It is widely believed (with somewhat little proof) that the scientific process is inherently self-correcting, and the integrity of the scientific record has always been very important. However, recently the issue of data integrity in published scientific literature has received an unprecedented level of attention both in traditional media outlets such as journal editorial pages (Mole, 2012; Bosch, 2013), as well as new media such as blogs and social media websites. A new sub-field has emerged to study the processes that underlie corrections to the scientific literature, and to highlight patterns in the mechanisms of corrective action.
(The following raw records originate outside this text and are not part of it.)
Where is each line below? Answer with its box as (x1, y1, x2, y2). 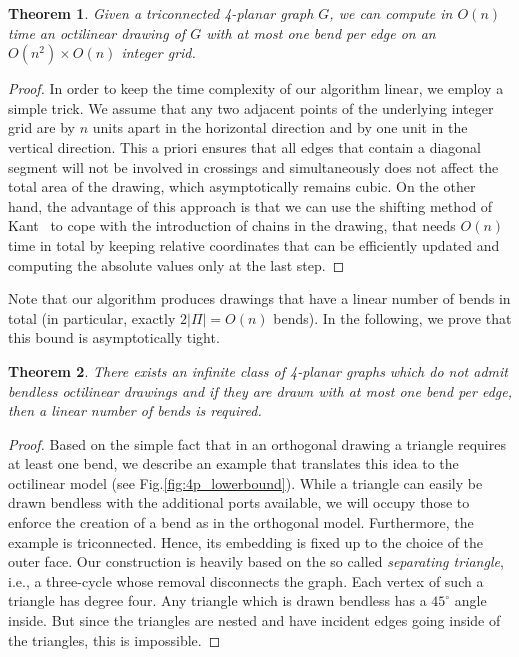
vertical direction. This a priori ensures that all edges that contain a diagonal (8, 136, 482, 157)
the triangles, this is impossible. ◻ (8, 629, 221, 650)
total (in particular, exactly (8, 307, 176, 328)
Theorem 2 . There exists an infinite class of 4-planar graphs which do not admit (8, 360, 508, 381)
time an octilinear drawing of (8, 22, 186, 43)
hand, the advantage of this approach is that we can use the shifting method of (8, 195, 493, 216)
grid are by (8, 117, 75, 138)
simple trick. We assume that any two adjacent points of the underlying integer (8, 97, 494, 118)

Notable findings in this area include an apparent increase in the rate of scientific retractions in recent years (Steen, Casadevall & Fang, 2013), as well as conflicting reports on whether scientific misconduct is a predominant reason for retractions (Fang, Steen & Casadevall, 2012; Grieneisen & Zhang, 2012). With regard to the latter, there is some indication that retraction notices may not be a reliable source of information on underlying causes (Fang, Steen & Casadevall, 2012; Resnik & Dinse, 2013). Furthermore, although there appears to be a positive correlation between journal impact factor and willingness to retract manuscripts (Fang & Casadevall, 2011), a recent trend toward “mega-corrections” in high impact-factor journals has also been noted (Oransky & Marcus, 2012), suggesting that methods for dealing with problematic data are still evolving.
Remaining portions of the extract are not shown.